■ **Exercise instructions**: Your reply should restate the lines from the top of the entries through the line containing "Quantum machine learning" word for word, with no pictures.

** Data extract follows **

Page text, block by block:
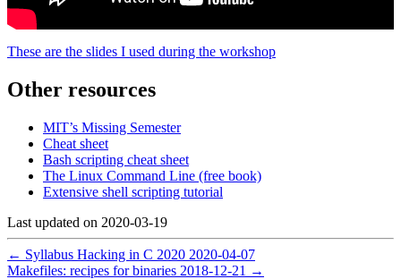
These are the slides I used during the workshop
Other resources
MIT’s Missing Semester
Cheat sheet
Bash scripting cheat sheet
The Linux Command Line (free book)
Extensive shell scripting tutorial
Last updated on 2020-03-19
← Syllabus Hacking in C 2020 2020-04-07
Makefiles: recipes for binaries 2018-12-21 →
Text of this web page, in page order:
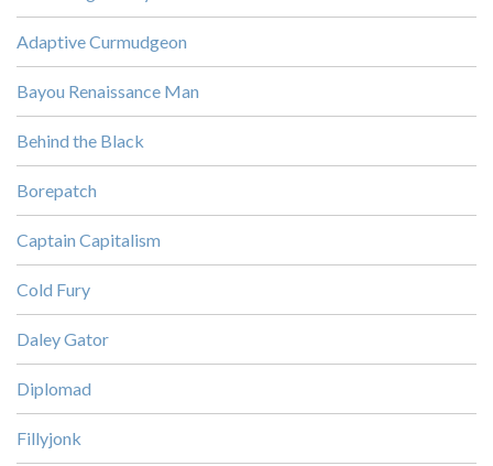
Adaptive Curmudgeon
Bayou Renaissance Man
Behind the Black
Borepatch
Captain Capitalism
Cold Fury
Daley Gator
Diplomad
Fillyjonk
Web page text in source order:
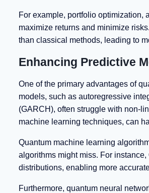
For example, portfolio optimization,
maximize returns and minimize
than classical methods, leading to
Enhancing Predictive
One of the primary advantages of
models, such as autoregressive
(GARCH), often struggle with non-
machine learning techniques, can
Quantum machine learning
algorithms might miss. For
distributions, enabling more
Furthermore, quantum neural
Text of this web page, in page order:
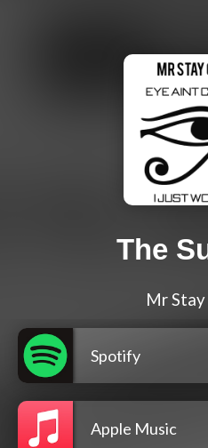
The
Mr
Spotify
Apple Music
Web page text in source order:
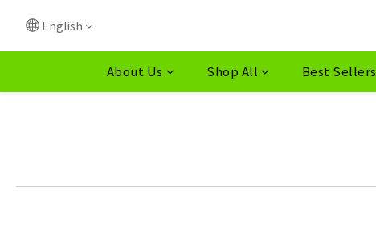
English
About Us Shop All Best Sellers
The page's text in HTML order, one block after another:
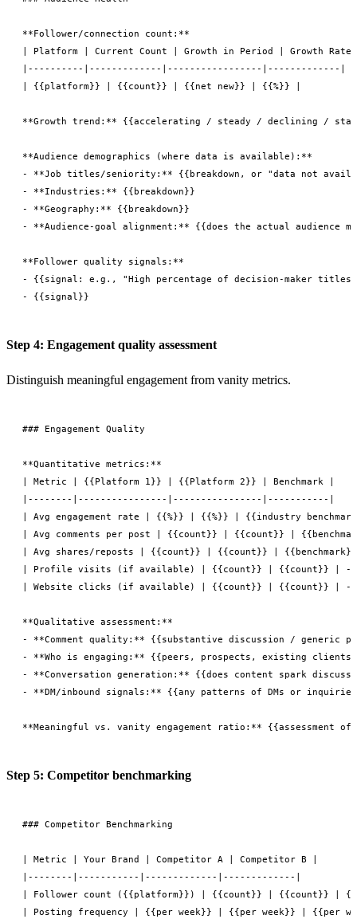
**Follower/connection count:**
| Platform | Current Count | Growth in Period | Growth
|----------|-------------|-----------------|-------------|
| {{platform}} | {{count}} | {{net new}} | {{%}} |
**Growth trend:** {{accelerating / steady / declining /
**Audience demographics (where data is available):**
- **Job titles/seniority:** {{breakdown, or "data not
- **Industries:** {{breakdown}}
- **Geography:** {{breakdown}}
- **Audience-goal alignment:** {{does the actual audience
**Follower quality signals:**
- {{signal: e.g., "High percentage of decision-maker titles
Step 4: Engagement quality assessment
Distinguish meaningful engagement from vanity metrics.
### Engagement Quality
**Quantitative metrics:**
| Metric | {{Platform 1}} | {{Platform 2}} | Benchmark |
|--------|----------------|----------------|-----------|
| Avg engagement rate | {{%}} | {{%}} | {{industry
| Avg comments per post | {{count}} | {{count}} |
| Avg shares/reposts | {{count}} | {{count}} |
| Profile visits (if available) | {{count}} | {{count}} |
| Website clicks (if available) | {{count}} | {{count}} |
**Qualitative assessment:**
- **Comment quality:** {{substantive discussion / generic
- **Who is engaging:** {{peers, prospects, existing clients,
- **Conversation generation:** {{does content spark
- **DM/inbound signals:** {{any patterns of DMs or
Step 5: Competitor benchmarking
### Competitor Benchmarking
| Metric | Your Brand | Competitor A | Competitor B |
|--------|-----------|-------------|-------------|
| Follower count ({{platform}}) | {{count}} | {{count}} |
| Posting frequency | {{per week}} | {{per week}} | {{per
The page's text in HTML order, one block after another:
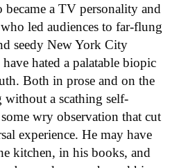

** End of Data extract **

■ **Task output**:
Page text, block by block:
These are the slides I used during the workshop
Other resources
MIT’s Missing Semester
Cheat sheet
Bash scripting cheat sheet
The Linux Command Line (free book)
Extensive shell scripting tutorial
Last updated on 2020-03-19
← Syllabus Hacking in C 2020 2020-04-07
Makefiles: recipes for binaries 2018-12-21 →
Text of this web page, in page order:
Adaptive Curmudgeon
Bayou Renaissance Man
Behind the Black
Borepatch
Captain Capitalism
Cold Fury
Daley Gator
Diplomad
Fillyjonk
Web page text in source order:
For example, portfolio optimization,
maximize returns and minimize
than classical methods, leading to
Enhancing Predictive
One of the primary advantages of
models, such as autoregressive
(GARCH), often struggle with non-
machine learning techniques, can
Quantum machine learning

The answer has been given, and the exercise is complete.